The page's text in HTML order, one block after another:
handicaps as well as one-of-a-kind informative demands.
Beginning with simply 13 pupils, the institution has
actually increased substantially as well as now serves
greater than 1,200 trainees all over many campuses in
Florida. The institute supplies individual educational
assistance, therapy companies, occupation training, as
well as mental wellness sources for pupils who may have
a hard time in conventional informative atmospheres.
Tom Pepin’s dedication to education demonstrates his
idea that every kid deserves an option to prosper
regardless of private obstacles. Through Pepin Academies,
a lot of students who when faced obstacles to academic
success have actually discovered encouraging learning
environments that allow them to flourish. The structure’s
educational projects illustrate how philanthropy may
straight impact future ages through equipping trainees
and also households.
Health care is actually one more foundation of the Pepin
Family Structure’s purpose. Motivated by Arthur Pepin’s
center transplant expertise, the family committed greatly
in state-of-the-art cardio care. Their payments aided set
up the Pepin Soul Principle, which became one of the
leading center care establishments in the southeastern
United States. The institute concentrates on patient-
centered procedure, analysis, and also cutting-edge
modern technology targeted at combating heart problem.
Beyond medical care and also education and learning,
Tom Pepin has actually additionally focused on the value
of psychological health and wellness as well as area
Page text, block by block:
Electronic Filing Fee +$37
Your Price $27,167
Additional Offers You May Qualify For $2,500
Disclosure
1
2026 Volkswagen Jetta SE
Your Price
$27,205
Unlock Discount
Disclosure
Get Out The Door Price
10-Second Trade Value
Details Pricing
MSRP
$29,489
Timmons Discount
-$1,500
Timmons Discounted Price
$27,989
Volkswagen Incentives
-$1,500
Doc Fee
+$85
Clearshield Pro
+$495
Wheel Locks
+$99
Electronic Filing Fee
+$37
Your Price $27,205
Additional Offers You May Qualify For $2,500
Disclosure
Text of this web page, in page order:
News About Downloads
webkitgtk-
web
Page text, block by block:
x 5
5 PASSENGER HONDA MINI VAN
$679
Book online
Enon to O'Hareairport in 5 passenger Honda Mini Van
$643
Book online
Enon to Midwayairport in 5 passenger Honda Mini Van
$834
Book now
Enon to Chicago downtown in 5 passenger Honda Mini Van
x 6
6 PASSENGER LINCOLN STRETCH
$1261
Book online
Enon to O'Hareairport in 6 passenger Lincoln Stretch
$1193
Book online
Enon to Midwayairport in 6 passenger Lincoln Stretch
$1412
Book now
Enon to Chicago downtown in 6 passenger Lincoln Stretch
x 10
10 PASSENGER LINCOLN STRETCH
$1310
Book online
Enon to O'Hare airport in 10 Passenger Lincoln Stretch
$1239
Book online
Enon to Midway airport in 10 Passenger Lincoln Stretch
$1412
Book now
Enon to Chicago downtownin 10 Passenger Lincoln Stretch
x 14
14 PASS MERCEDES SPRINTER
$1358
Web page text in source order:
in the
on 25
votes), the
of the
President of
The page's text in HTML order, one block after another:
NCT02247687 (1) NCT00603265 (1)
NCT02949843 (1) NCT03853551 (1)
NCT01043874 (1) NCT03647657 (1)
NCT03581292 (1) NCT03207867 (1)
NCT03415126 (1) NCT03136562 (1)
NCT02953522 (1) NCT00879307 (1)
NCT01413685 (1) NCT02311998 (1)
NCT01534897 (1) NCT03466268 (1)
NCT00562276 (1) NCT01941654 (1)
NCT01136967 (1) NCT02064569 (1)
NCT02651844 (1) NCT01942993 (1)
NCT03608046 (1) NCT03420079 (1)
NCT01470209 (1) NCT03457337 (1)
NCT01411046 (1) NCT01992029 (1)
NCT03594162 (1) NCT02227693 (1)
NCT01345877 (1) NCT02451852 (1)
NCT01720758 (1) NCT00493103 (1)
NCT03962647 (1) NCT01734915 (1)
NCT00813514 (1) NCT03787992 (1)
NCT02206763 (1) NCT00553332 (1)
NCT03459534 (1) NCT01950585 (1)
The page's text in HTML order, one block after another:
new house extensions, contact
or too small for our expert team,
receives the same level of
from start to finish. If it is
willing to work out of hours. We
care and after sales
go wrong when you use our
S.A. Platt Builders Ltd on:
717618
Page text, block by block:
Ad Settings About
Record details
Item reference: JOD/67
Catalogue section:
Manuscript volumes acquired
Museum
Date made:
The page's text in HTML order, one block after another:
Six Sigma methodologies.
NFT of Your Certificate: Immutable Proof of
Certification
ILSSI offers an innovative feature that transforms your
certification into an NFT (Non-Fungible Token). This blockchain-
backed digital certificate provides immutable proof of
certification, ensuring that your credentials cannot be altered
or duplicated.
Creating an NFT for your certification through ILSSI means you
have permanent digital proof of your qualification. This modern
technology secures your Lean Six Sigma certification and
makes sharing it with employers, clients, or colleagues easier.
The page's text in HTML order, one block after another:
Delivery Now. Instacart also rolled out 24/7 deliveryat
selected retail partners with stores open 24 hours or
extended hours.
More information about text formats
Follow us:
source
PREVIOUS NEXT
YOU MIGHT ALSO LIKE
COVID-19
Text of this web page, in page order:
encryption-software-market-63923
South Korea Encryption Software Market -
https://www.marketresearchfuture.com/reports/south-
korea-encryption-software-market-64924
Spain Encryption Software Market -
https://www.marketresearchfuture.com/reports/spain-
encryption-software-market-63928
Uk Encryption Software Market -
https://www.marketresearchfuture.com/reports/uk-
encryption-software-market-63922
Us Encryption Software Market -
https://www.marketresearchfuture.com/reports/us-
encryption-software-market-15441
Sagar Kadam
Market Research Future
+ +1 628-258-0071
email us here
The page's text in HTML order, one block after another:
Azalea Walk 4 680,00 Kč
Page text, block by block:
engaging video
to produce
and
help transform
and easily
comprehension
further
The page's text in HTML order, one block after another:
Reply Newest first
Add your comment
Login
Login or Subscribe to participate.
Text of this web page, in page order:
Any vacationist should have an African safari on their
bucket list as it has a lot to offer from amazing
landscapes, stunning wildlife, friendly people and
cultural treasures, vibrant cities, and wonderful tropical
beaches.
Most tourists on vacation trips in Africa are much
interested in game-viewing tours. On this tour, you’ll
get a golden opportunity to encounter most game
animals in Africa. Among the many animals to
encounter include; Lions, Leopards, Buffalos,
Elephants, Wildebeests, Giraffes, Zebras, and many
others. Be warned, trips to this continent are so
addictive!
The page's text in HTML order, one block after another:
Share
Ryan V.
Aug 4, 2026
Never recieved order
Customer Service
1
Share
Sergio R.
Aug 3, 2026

• • • • • • •

Required action. This exercise calls for the line containing "Any vacationist should" and each line after it in the records, copied exactly.

Solution.
Any vacationist should have an African safari on their
bucket list as it has a lot to offer from amazing
landscapes, stunning wildlife, friendly people and
cultural treasures, vibrant cities, and wonderful tropical
beaches.
Most tourists on vacation trips in Africa are much
interested in game-viewing tours. On this tour, you’ll
get a golden opportunity to encounter most game
animals in Africa. Among the many animals to
encounter include; Lions, Leopards, Buffalos,
Elephants, Wildebeests, Giraffes, Zebras, and many
others. Be warned, trips to this continent are so
addictive!
The page's text in HTML order, one block after another:
Share
Ryan V.
Aug 4, 2026
Never recieved order
Customer Service
1
Share
Sergio R.
Aug 3, 2026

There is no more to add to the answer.